Stored items from a collection:

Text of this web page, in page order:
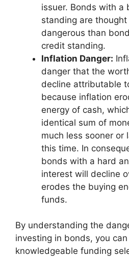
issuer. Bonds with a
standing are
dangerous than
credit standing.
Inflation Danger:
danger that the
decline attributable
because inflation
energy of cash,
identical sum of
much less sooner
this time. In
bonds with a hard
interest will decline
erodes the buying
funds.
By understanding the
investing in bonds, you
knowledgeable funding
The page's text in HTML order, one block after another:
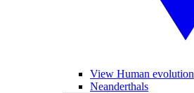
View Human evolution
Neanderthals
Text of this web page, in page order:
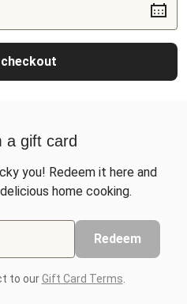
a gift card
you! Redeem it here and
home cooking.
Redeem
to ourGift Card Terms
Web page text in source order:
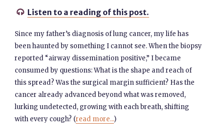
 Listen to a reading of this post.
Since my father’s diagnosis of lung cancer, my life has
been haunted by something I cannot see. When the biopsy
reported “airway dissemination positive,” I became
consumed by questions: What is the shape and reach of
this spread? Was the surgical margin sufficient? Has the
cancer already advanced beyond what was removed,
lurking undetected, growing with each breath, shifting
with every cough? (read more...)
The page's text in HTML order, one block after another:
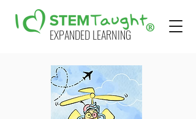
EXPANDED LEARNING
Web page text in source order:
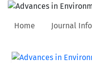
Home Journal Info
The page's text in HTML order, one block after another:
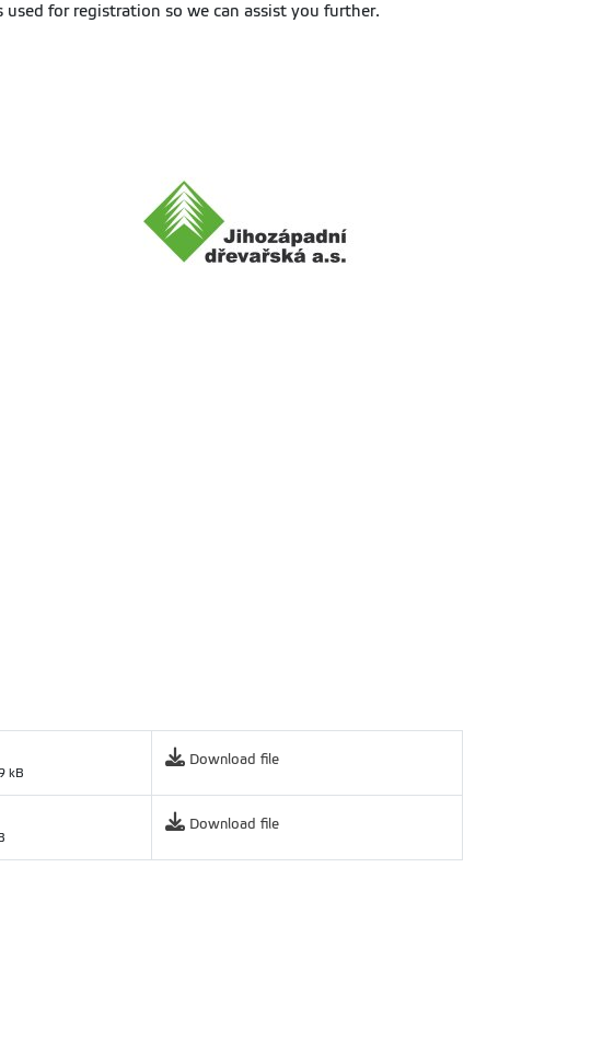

PROBLEM DESCRIPTION: Give the data above again, exactly, with every picture removed.

RESULT FOR THIS TASK:
Text of this web page, in page order:
issuer. Bonds with a
standing are
dangerous than
credit standing.
Inflation Danger:
danger that the
decline attributable
because inflation
energy of cash,
identical sum of
much less sooner
this time. In
bonds with a hard
interest will decline
erodes the buying
funds.
By understanding the
investing in bonds, you
knowledgeable funding
The page's text in HTML order, one block after another:
View Human evolution
Neanderthals
Text of this web page, in page order:
a gift card
you! Redeem it here and
home cooking.
Redeem
to ourGift Card Terms
Web page text in source order:
 Listen to a reading of this post.
Since my father’s diagnosis of lung cancer, my life has
been haunted by something I cannot see. When the biopsy
reported “airway dissemination positive,” I became
consumed by questions: What is the shape and reach of
this spread? Was the surgical margin sufficient? Has the
cancer already advanced beyond what was removed,
lurking undetected, growing with each breath, shifting
with every cough? (read more...)
The page's text in HTML order, one block after another:
EXPANDED LEARNING
Web page text in source order:
Home Journal Info
The page's text in HTML order, one block after another:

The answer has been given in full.